Records contained in a dataset
_ _ _ _ _ _ _

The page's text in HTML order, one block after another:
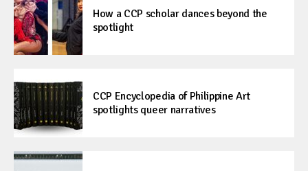
How a CCP scholar dances beyond the
spotlight
CCP Encyclopedia of Philippine Art
spotlights queer narratives
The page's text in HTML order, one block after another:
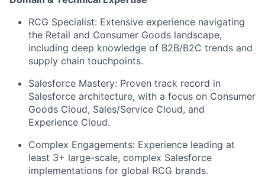
RCG Specialist: Extensive experience navigating
the Retail and Consumer Goods landscape,
including deep knowledge of B2B/B2C trends and
supply chain touchpoints.
Salesforce Mastery: Proven track record in
Salesforce architecture, with a focus on Consumer
Goods Cloud, Sales/Service Cloud, and
Experience Cloud.
Complex Engagements: Experience leading at
least 3+ large-scale, complex Salesforce
implementations for global RCG brands.
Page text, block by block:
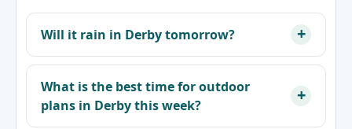
Will it rain in Derby tomorrow?
What is the best time for outdoor
plans in Derby this week?
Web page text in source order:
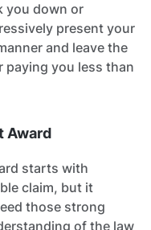
you down or
present your
and leave the
you less than
Award
starts with
claim, but it
those strong
of the law
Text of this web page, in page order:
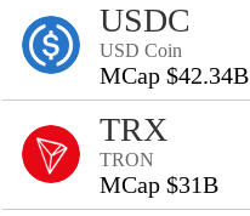
USDC
USD Coin
MCap $42.34B
TRX
TRON
MCap $31B
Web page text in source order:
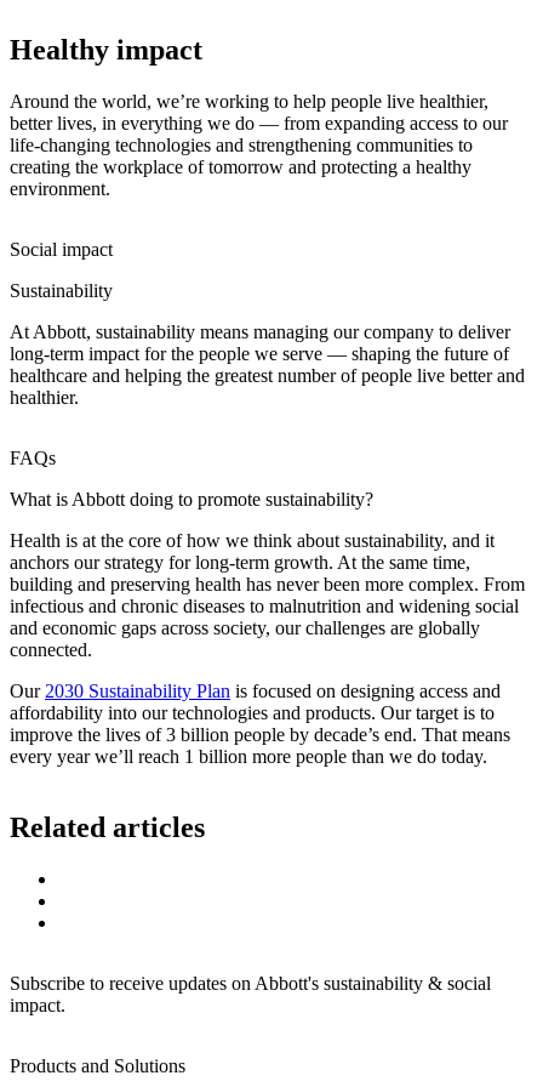
Healthy impact
Around the world, we’re working to help people live healthier,
better lives, in everything we do — from expanding access to our
life-changing technologies and strengthening communities to
creating the workplace of tomorrow and protecting a healthy
environment.
Social impact
Sustainability
At Abbott, sustainability means managing our company to deliver
long-term impact for the people we serve — shaping the future of
healthcare and helping the greatest number of people live better and
healthier.
FAQs
What is Abbott doing to promote sustainability?
Health is at the core of how we think about sustainability, and it
anchors our strategy for long-term growth. At the same time,
building and preserving health has never been more complex. From
infectious and chronic diseases to malnutrition and widening social
and economic gaps across society, our challenges are globally
connected.
Our 2030 Sustainability Plan is focused on designing access and
affordability into our technologies and products. Our target is to
improve the lives of 3 billion people by decade’s end. That means
every year we’ll reach 1 billion more people than we do today.
Related articles
Subscribe to receive updates on Abbott's sustainability & social
impact.
Products and Solutions
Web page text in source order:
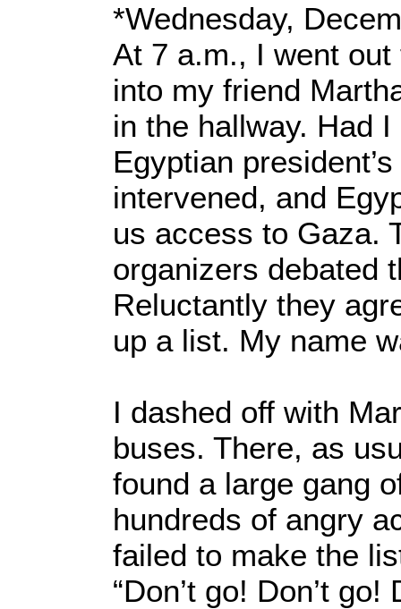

_ _ _ _ _ _ _

**Problem details**
Repeat every entry above word for word, and include no pictures.

**Your solution**
The page's text in HTML order, one block after another:
How a CCP scholar dances beyond the
spotlight
CCP Encyclopedia of Philippine Art
spotlights queer narratives
The page's text in HTML order, one block after another:
RCG Specialist: Extensive experience navigating
the Retail and Consumer Goods landscape,
including deep knowledge of B2B/B2C trends and
supply chain touchpoints.
Salesforce Mastery: Proven track record in
Salesforce architecture, with a focus on Consumer
Goods Cloud, Sales/Service Cloud, and
Experience Cloud.
Complex Engagements: Experience leading at
least 3+ large-scale, complex Salesforce
implementations for global RCG brands.
Page text, block by block:
Will it rain in Derby tomorrow?
What is the best time for outdoor
plans in Derby this week?
Web page text in source order:
you down or
present your
and leave the
you less than
Award
starts with
claim, but it
those strong
of the law
Text of this web page, in page order:
USDC
USD Coin
MCap $42.34B
TRX
TRON
MCap $31B
Web page text in source order:
Healthy impact
Around the world, we’re working to help people live healthier,
better lives, in everything we do — from expanding access to our
life-changing technologies and strengthening communities to
creating the workplace of tomorrow and protecting a healthy
environment.
Social impact
Sustainability
At Abbott, sustainability means managing our company to deliver
long-term impact for the people we serve — shaping the future of
healthcare and helping the greatest number of people live better and
healthier.
FAQs
What is Abbott doing to promote sustainability?
Health is at the core of how we think about sustainability, and it
anchors our strategy for long-term growth. At the same time,
building and preserving health has never been more complex. From
infectious and chronic diseases to malnutrition and widening social
and economic gaps across society, our challenges are globally
connected.
Our 2030 Sustainability Plan is focused on designing access and
affordability into our technologies and products. Our target is to
improve the lives of 3 billion people by decade’s end. That means
every year we’ll reach 1 billion more people than we do today.
Related articles
Subscribe to receive updates on Abbott's sustainability & social
impact.
Products and Solutions
Web page text in source order:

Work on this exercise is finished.